Property Min Max Mean
T (°F) 74 342 184.2

Rs (scf/stb) 9 3370 496
γg (air = 1) 0.5 1.67 0.8
γAPI (°API) 14.3 59 36.82
Pb (psi) 79 7130 1644.4
Bob (rb/stb) 1.02 2.92 1.33
Methodology and experimental work

PVT properties predictions using empirical correlations
Several empirical correlations that predict the bubble point pressure Pb and the oil formation volume factor
at bubble point pressure Bob have been developed in the past. For example, Standing, 1977 [40]; Vazquez
& Beggs, 1980 [19]; Al-Marhoun, 1988 [21]; De Ghetto et al., 1995 [1]; Almehaideb, 1997 [41]; Petrosky
& Farshad, 1998 [42]; Al-Shammasi, 2001 [43]; Jarrahian, Moghadasi, & Heidaryan, 2015 [44]. There
empirical correlation have varying degrees of accuracy and limited ranges of the PVT input features.
PVT properties predictions using machine learning

As a step towards a more accurate estimation of the crude oils PVT properties, several machine learning
approaches have taken a part in the field of PVT characterization. The Artificial Neural Network (ANN) is
one of the most implemented machine learning techniques [45]. ANN is a machine learning tool. In their
structure, ANNs are intended to replicate the way a human brain learns. A neural network structure consists
of an input layer, in most cases one or more hidden layer(s) and an output layer. Each layer consists of an
aggregation of nodes (artificial neurons) that are interconnected and being directed from the input layer to
the output layer going through the hidden layer(s). For each artificial neuron, a non-linear function of the
sum of its inputs is used to compute the output. The neural networks edges and nodes have weights that
get adjusted during the learning phase.
However, some researchers have gone against the popularity of the ANN technique in this field, as it
represents a "black-box" modeling scheme and it suffers from the local minima problem that limits its
generalization ability on unseen datasets. In addition to ANNs, other machine learning techniques that have
been implemented for predicting PVT properties are genetic algorithms, support vector machine regressions
(SVR), Adaptive Neuro Fuzzy Inference Systems, Type-1 Fuzzy Logic Inference Systems, Type-2 Fuzzy
Logic Systems, Radial Basis Function Neural Network Models (RBFNM), Functional Networks (FN), and
others (Hajizadeh, 2007 [46]; El-Sebakhy et al., 2007 [3]; Khoukhi et al., 2011 [10]; Oloso et. al., 2017 [6]).

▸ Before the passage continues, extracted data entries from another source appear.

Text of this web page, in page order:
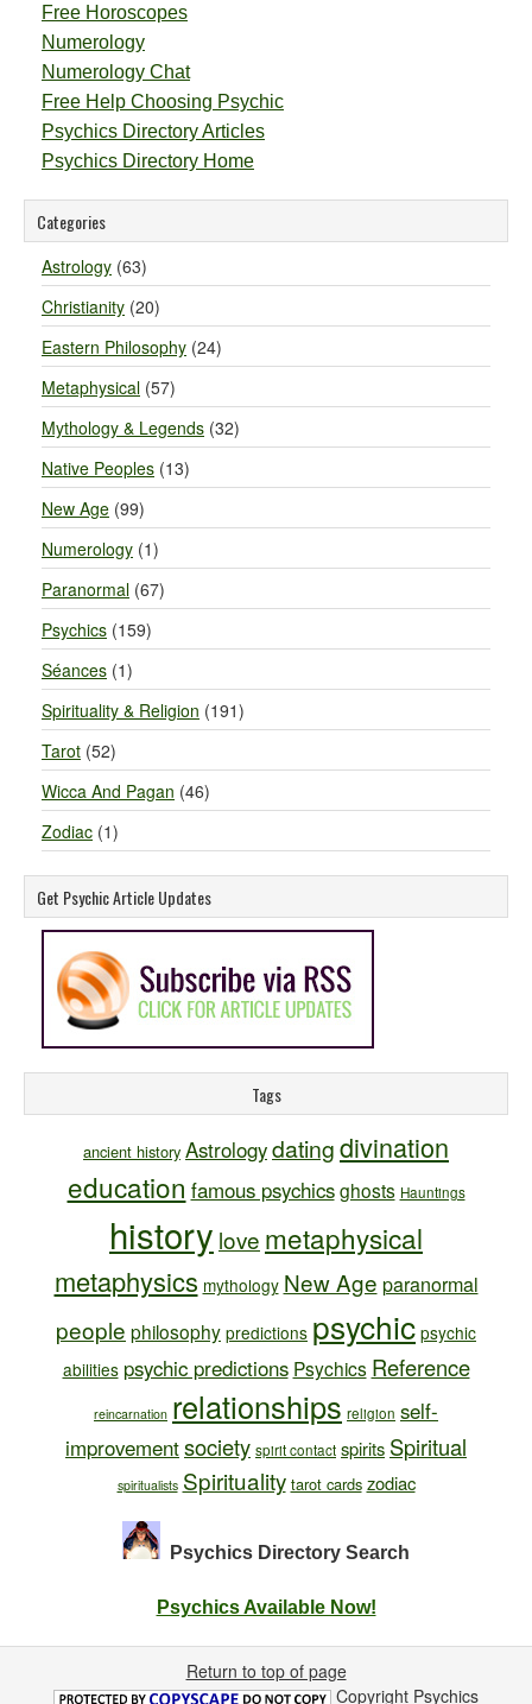
Free Horoscopes
Numerology
Numerology Chat
Free Help Choosing Psychic
Psychics Directory Articles
Psychics Directory Home
Categories
Astrology (63)
Christianity (20)
Eastern Philosophy (24)
Metaphysical (57)
Mythology & Legends (32)
Native Peoples (13)
New Age (99)
Numerology (1)
Paranormal (67)
Psychics (159)
Séances (1)
Spirituality & Religion (191)
Tarot (52)
Wicca And Pagan (46)
Zodiac (1)
Get Psychic Article Updates
Tags
ancient history Astrologydatingdivination
education famous psychics ghosts Hauntings
history love metaphysical
metaphysics mythology New Age paranormal
people philosophy predictions psychic psychic
abilities psychic predictions Psychics Reference
reincarnation relationships religion self-
improvementsociety spirit contact spirits Spiritual
spiritualists Spirituality tarot cards zodiac
Psychics Directory Search
Psychics Available Now!
Return to top of page
Copyright Psychics
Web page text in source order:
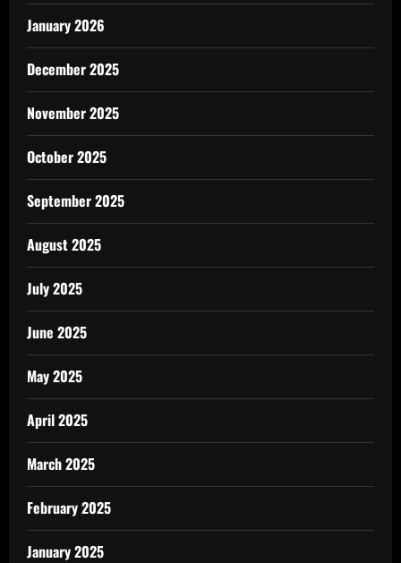
January 2026
December 2025
November 2025
October 2025
September 2025
August 2025
July 2025
June 2025
May 2025
April 2025
March 2025
February 2025
January 2025
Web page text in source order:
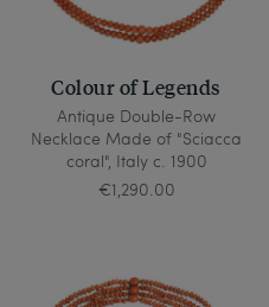
Colour of Legends
Antique Double-Row
Necklace Made of "Sciacca
coral", Italy c. 1900
€1,290.00

Decision tree regressions for estimating the PVT properties

In decision trees a large set of trees is constructed by avoiding correlations among trees. To avoid overfitting,
the average of the decision forest is chosen as a predictive tree model. On the other hand, to avoid overfitting
in boosted decision trees, the subdivision times and the number of data points in each region are limited.
A sequence of trees is constructed by the algorithm, each of these trees corrects itself by learning from the
error of the previous tree. A very accurate predictive model is the result of this sequence. Decision trees
are considered as non-parametric machine learning models. They traverse the data structure of a binary tree
until they reach a decision (leaf node). Non-linear decision boundaries can be represented by decision trees.

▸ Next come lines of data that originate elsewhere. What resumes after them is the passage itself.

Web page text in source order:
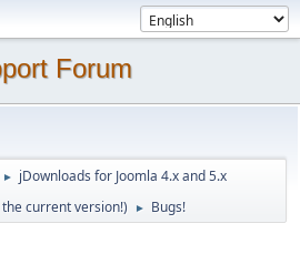
Forum
► jDownloads for Joomla 4.x and 5.x
current version!) ► Bugs!
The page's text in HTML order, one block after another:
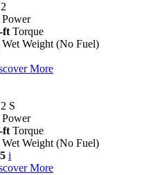
Power
ft Torque
Wet Weight (No Fuel)
More
S
Power
ft Torque
Wet Weight (No Fuel)
i
More
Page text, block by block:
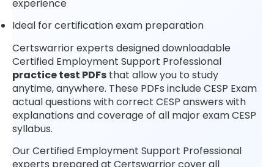
experience
Ideal for certification exam preparation
Certswarrior experts designed downloadable
Certified Employment Support Professional
practice test PDFs that allow you to study
anytime, anywhere. These PDFs include CESP Exam
actual questions with correct CESP answers with
explanations and coverage of all major exam CESP
syllabus.
Our Certified Employment Support Professional
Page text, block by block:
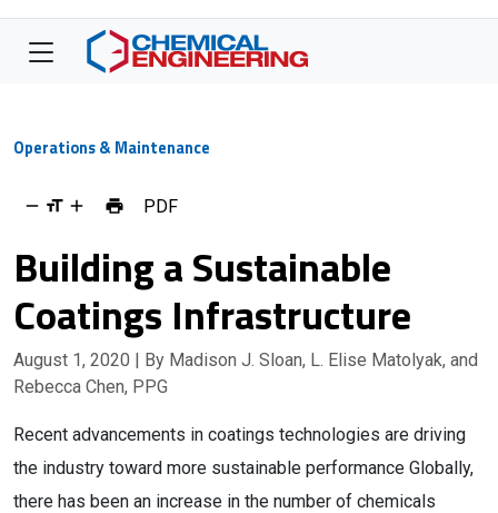
Operations & Maintenance
PDF
Building a Sustainable
Coatings Infrastructure
August 1, 2020 | By Madison J. Sloan, L. Elise Matolyak, and
Rebecca Chen, PPG
Recent advancements in coatings technologies are driving
the industry toward more sustainable performance Globally,
there has been an increase in the number of chemicals
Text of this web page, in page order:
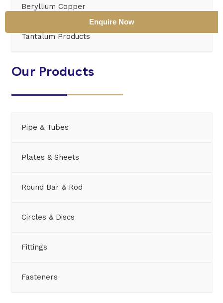
Enquire Now
Beryllium Copper
Tantalum Products
Our Products
Pipe & Tubes
Plates & Sheets
Round Bar & Rod
Circles & Discs
Fittings
Fasteners
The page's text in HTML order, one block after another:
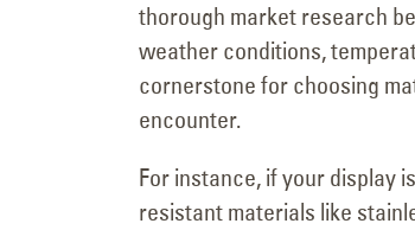
thorough market research
weather conditions,
cornerstone for choosing
encounter.
For instance, if your display
resistant materials like
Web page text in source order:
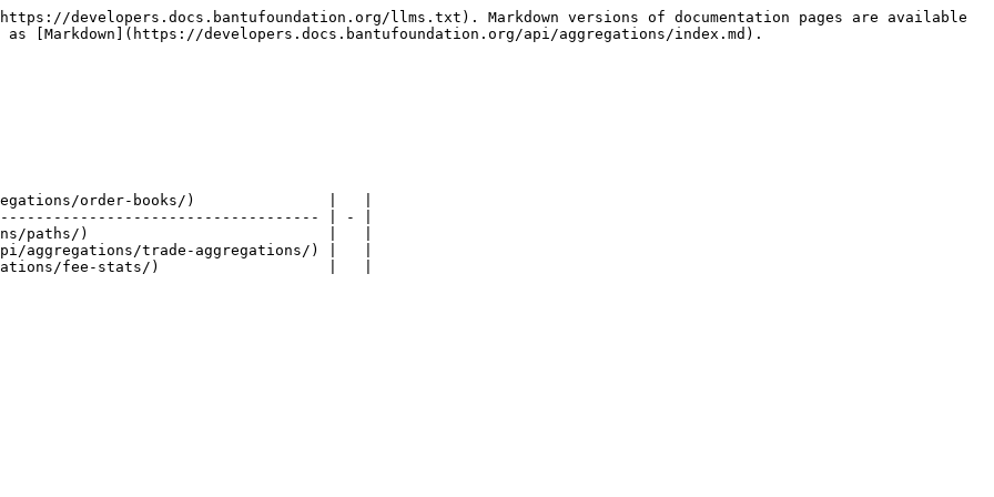
developers.docs.bantufoundation.org/llms.txt). Markdown versions of documentation pages are available
[Markdown](https://developers.docs.bantufoundation.org/api/aggregations/index.md).
order-books/)               |   |
| - |
paths/)                           |   |
aggregations/trade-aggregations/) |   |
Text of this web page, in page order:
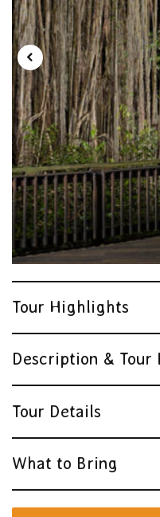
Tour Highlights
Description & Tour
Tour Details
What to Bring
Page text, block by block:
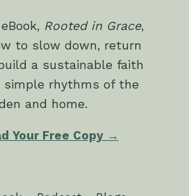
Rooted in Grace,
to slow down, return
a sustainable faith
simple rhythms of the
and home.
Your Free Copy →
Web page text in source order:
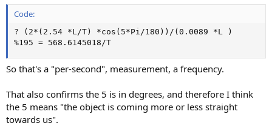
Code:
? (2*(2.54 *L/T) *cos(5*Pi/180))/(0.0089 *L )
%195 = 568.6145018/T
So that's a "per-second", measurement, a frequency.
That also confirms the 5 is in degrees, and therefore I think
the 5 means "the object is coming more or less straight
towards us".
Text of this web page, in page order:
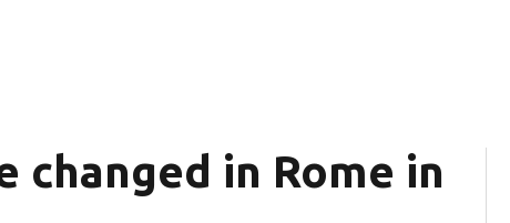
changed in Rome in
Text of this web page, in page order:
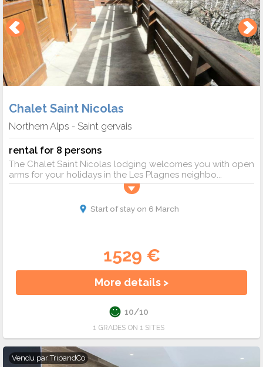
Chalet Saint Nicolas
Northern Alps - Saint gervais
rental for 8 persons
The Chalet Saint Nicolas lodging welcomes you with open
arms for your holidays in the Les Plagnes neighbo...
Start of stay on 6 March
1529 €
More details >
10/10
1 GRADES ON 1 SITES
Vendu parTripandCo
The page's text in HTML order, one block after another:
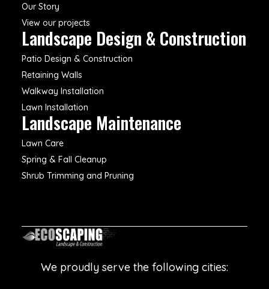
Our Story
View our projects
Landscape Design & Construction
Patio Design & Construction
Retaining Walls
Walkway Installation
Lawn Installation
Landscape Maintenance
Lawn Care
Spring & Fall Cleanup
Shrub Trimming and Pruning
We proudly serve the following cities:
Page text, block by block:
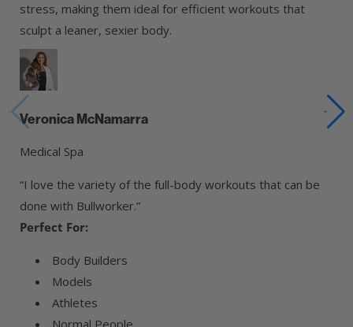
stress, making them ideal for efficient workouts that
sculpt a leaner, sexier body.
Veronica McNamarra
Medical Spa
“I love the variety of the full-body workouts that can be
done with Bullworker.”
Perfect For:
Body Builders
Models
Athletes
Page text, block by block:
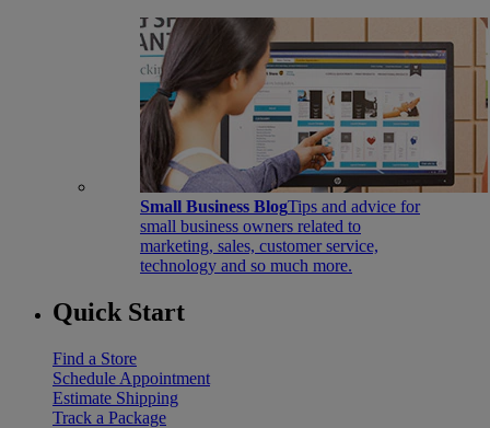
Small Business BlogTips and advice for
small business owners related to
marketing, sales, customer service,
technology and so much more.
Quick Start
Find a Store
Schedule Appointment
Estimate Shipping
Track a Package
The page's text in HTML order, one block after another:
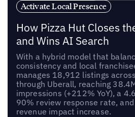
Activate Local Presence
How Pizza Hut Closes
and Wins AI Search
With a hybrid model that
consistency and local
manages 18,912 listings
through Uberall, reaching
impressions (+212% YoY), a
90% review response rate,
revenue impact increase.
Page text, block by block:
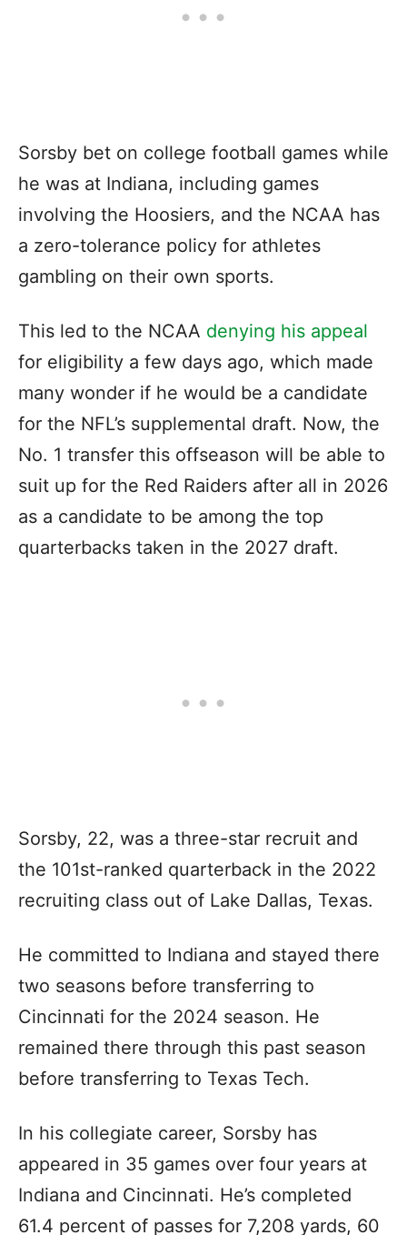
Sorsby bet on college football games while
he was at Indiana, including games
involving the Hoosiers, and the NCAA has
a zero-tolerance policy for athletes
gambling on their own sports.
This led to the NCAA denying his appeal
for eligibility a few days ago, which made
many wonder if he would be a candidate
for the NFL’s supplemental draft. Now, the
No. 1 transfer this offseason will be able to
suit up for the Red Raiders after all in 2026
as a candidate to be among the top
quarterbacks taken in the 2027 draft.
Sorsby, 22, was a three-star recruit and
the 101st-ranked quarterback in the 2022
recruiting class out of Lake Dallas, Texas.
He committed to Indiana and stayed there
two seasons before transferring to
Cincinnati for the 2024 season. He
remained there through this past season
before transferring to Texas Tech.
In his collegiate career, Sorsby has
appeared in 35 games over four years at
Indiana and Cincinnati. He’s completed
61.4 percent of passes for 7,208 yards, 60
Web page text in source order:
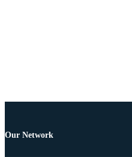
Our Network
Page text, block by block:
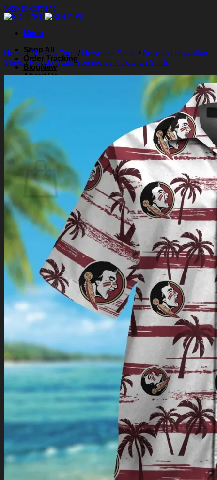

In addition, they can perform well with the presence of noise in the set of features. Furthermore, feature
selection and classification are integrated within its performance.
8 SPE-196453-MS
A decision forest regression has an ensemble of decision trees where every tree in the decision forest
regression generates a prediction as a Gaussian distribution. Afterwards, the Gaussian distributions of all
trees used in the model are combined into a single distribution for which a closest Gaussian distribution is
found by performing an aggregation on the trees' ensemble. On the other hand, In the proposed model, a
boosted decision tree regression (BDTR) model is trained and tested. Two BDTR models are built, one for
predicting Pb and another one for predicting Bob. Each tree in the BDTR model is dependent on prior trees.

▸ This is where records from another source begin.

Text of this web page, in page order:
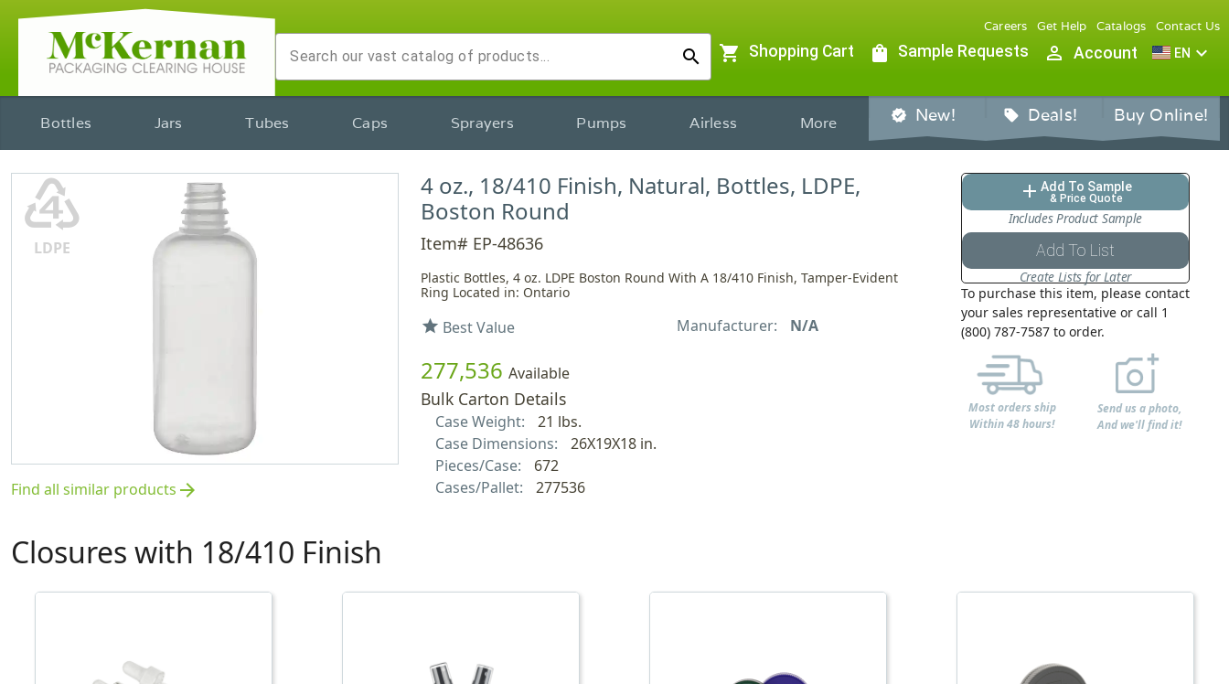
search
Careers Get Help Catalogs Contact Us
shopping_cart Shopping Cart shopping_bag Sample Requests person_outline Account EN expand_more
Bottles Jars Tubes Caps Sprayers Pumps Airless More verified New! sell Deals! Buy Online!
♶
LDPE
Find all similar products arrow_forward
4 oz., 18/410 Finish, Natural, Bottles, LDPE,
Boston Round
Item# EP-48636
Plastic Bottles, 4 oz. LDPE Boston Round With A 18/410 Finish, Tamper-Evident
Ring Located in: Ontario
star Best Value Manufacturer: N/A
277,536 Available
Bulk Carton Details
Case Weight:
21 lbs.
Case Dimensions:
26X19X18 in.
Pieces/Case:
672
Cases/Pallet:
277536
add Add To Sample
& Price Quote
Includes Product Sample
Add To List
Create Lists for Later
To purchase this item, please contact
your sales representative or call 1
(800) 787-7587 to order.
Most orders ship
Within 48 hours!
Send us a photo,
And we'll find it!
Closures with 18/410 Finish
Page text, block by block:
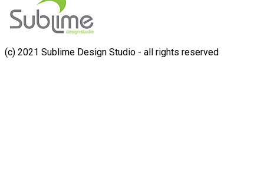
(c) 2021 Sublime Design Studio - all rights reserved
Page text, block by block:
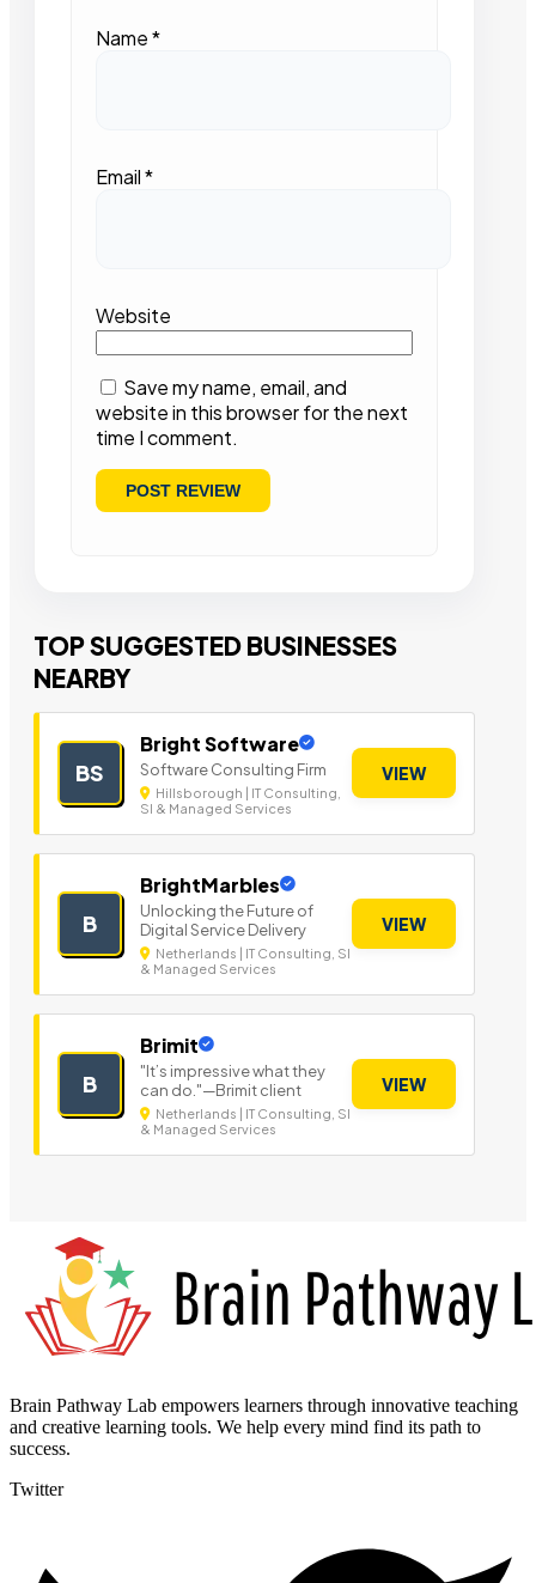
Name*
Email*
Website
Save my name, email, and
website in this browser for the next
time I comment.
TOP SUGGESTED BUSINESSES
NEARBY
BS
Bright Software
Software Consulting Firm
Hillsborough | IT Consulting,
SI & Managed Services
VIEW
B
BrightMarbles
Unlocking the Future of
Digital Service Delivery
Netherlands | IT Consulting, SI
& Managed Services
VIEW
B
Brimit
"It’s impressive what they
can do."—Brimit client
Netherlands | IT Consulting, SI
& Managed Services
VIEW
Brain Pathway Lab empowers learners through innovative teaching
and creative learning tools. We help every mind find its path to
success.
Twitter

The learning is done by the algorithm as fitting the residual of the preceding trees. Thus, it's boosting. With
a small possibility of less coverage, boosting is used in decision trees ensembles for improving accuracy. In
our approach, the boosted decision trees model is used for regression as a supervised learning method where
the label column is a numerical value, i.e., Pb or Bob. MART gradient boosting algorithm is implemented
in our model as a technique used for machine learning regression problems. This algorithm takes a step-
wise approach in building each regression tree. In every step, the error is measured by a loss function and it
is corrected in the next step. The ensemble of weaker predictive models is the generated BDTR predictive
model. An arbitrary differentiable loss function is used to select the optimal tree from the produced sequence
of trees and this tree is then used in predicting future Pb or Bob values. The model's input features are solution
gas–oil ratio (Rs), reservoir temperature (T), oil gravity (γAPI), and gas specific gravity (γg).
Different datasets gathered from different geographical locations require certain hyperparameters settings
for improving the accuracy and the precision of the model. In addition, a dataset of worldwide crude oils
with wide ranges of each of the input features (Table 2) requires an accurate and precise tuning of the
model's hyperparameters. Therefore, tuning the hyperparameters of the BDTR algorithm for generating the
best prediction results is one of the main tasks in modeling the PVT properties in this study.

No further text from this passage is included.